No que toca ao trabalho de atores, Tonatiuh (Molina) é o que mais convence na tentativa de traduzir fragilidade e artifício ao mesmo tempo: seu Molina é astuto, vulnerável e, quando necessário, teatral — sem que isso signifique caricatura. Diego Luna traz a dureza necessária para Valentín, mas o roteiro nem sempre lhe concede camadas suficientes para que a transformação do militante pela convivência emocional se torne impossível de contestar. Jennifer Lopez, por mais que transborde uma atuação de diva, fica refém de um planejamento de cena que prefere o esplendor à penetração psicológica. O filme parece dividido entre reverência à figura icônica da Mulher Aranha e um desejo legítimo de explorar as implicações políticas e afetivas daquele encontro entre um homem político e um homem quebrado por uma sociedade que não aceita sua sexualidade.

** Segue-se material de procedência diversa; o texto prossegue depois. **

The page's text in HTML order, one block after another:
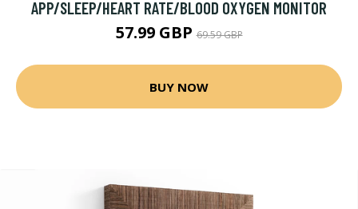
APP/SLEEP/HEART RATE/BLOOD OXYGEN MONITOR
57.99 GBP69.59 GBP
BUY NOW
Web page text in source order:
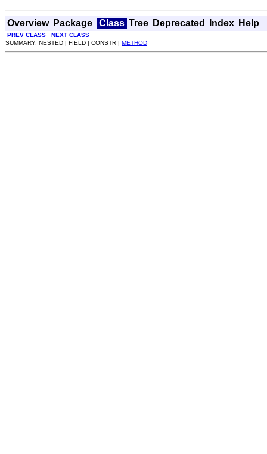
Overview Package Class Tree Deprecated Index Help
PREV CLASS
NEXT CLASS
SUMMARY: NESTED | FIELD | CONSTR | METHOD
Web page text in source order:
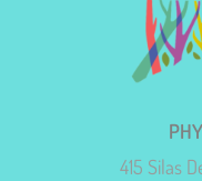
415 Silas
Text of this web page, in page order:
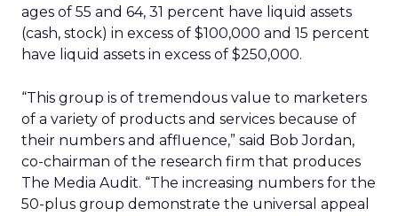
ages of 55 and 64, 31 percent have liquid assets
(cash, stock) in excess of $100,000 and 15 percent
have liquid assets in excess of $250,000.
“This group is of tremendous value to marketers
of a variety of products and services because of
their numbers and affluence,” said Bob Jordan,
co-chairman of the research firm that produces
The Media Audit. “The increasing numbers for the
50-plus group demonstrate the universal appeal
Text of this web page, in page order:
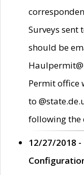
Surveys sent
should be
Permit office
to
following the
12/27/2018 -
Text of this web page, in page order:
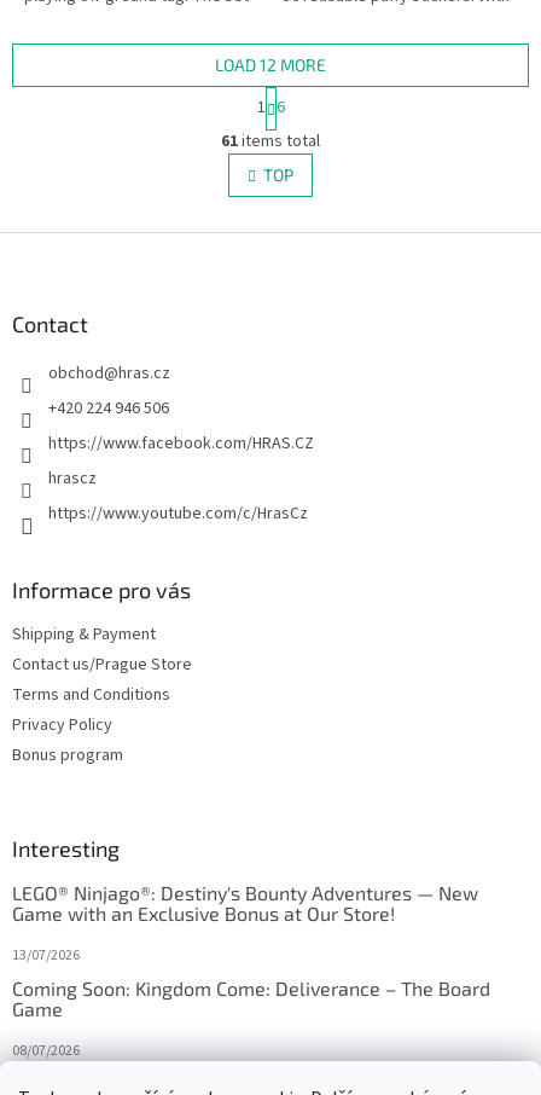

Em matéria de direção de arte e figurino, há uma certa vitória: a recriação dos números musicais — quando pensados como pequenos filmes dentro do filme — tem detalhes deliciosos (luz, maquiagem, cenografia em pequenos apêndices que lembram estúdios da era de ouro). Mas essa beleza pictórica acaba reforçando um efeito colateral: os itens de produção muitas vezes chamam mais atenção do que o núcleo dramático. Ou seja, O Beijo da Mulher Aranha se apresenta como um objeto de muito bom gosto plástico que, paradoxalmente, empobrece o que deveria ser o centro: a relação entre Molina e Valentín e o claro comentário sobre repressão, traição e sobrevivência emocional em tempos de violência política.

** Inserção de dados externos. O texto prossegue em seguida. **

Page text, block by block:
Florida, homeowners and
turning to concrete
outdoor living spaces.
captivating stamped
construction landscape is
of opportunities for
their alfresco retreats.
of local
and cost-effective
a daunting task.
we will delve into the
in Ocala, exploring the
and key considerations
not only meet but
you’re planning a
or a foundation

Condon tenta um equilíbrio entre nostalgia e reescrita contemporânea — o que é louvável —, mas a aposta em longos números e numa estética clássica se choca com a urgência do tema. Há sequências onde a tensão política aparece de forma crua e eficaz (tortura, interrogatório, o silêncio dos companheiros), e quando isso acontece o filme acerta em cheio; porém, essas instâncias são intercaladas por interlúdios que soam como homenagens descontextualizadas ao musical de estúdio, distanciando o público do sofrimento narrado. A consequência é que o filme não consegue gerar a empatia necessária para que a virada emocional entre os personagens funcione com a contundência que o material original pede.
No plano discursivo, o filme tenta reafirmar a importância da história queer e latino-americana que Puig escreveu — e há mérito no esforço de reafirmar essas raízes no cinema moderno. Ainda assim, a adaptação padece de uma insegurança de tom: ora quer ser um veículo de estrela, ora um filme político, e quando tenta ser ambos simultaneamente perde coesão. O resultado é um híbrido que, embora admirável em ambição e em vários momentos técnicos, não convence plenamente como peça única e autônoma de cinema.
Por fim, é preciso reconhecer o risco autoral de revisitar um texto tão carregado de história e expectativa. Condon faz escolhas viscerais — e algumas rendem imagens e performances bonitas —, mas essas escolhas não se somam de maneira suficiente a ponto de transformar o filme numa experiência emocionalmente vibrante e inevitável. O Beijo da Mulher Aranha é, portanto, uma obra cujo valor técnico e momentâneo está claro, mas cuja promessa dramática não se cumpre por inteiro: sobra beleza e falta, em resistidas fatias, profundidade. Para quem busca uma reinvenção do musical que dialogue forte com a urgência política do material, o filme oferece instantes memoráveis, porém não o salto integral que o tema e a história mereciam.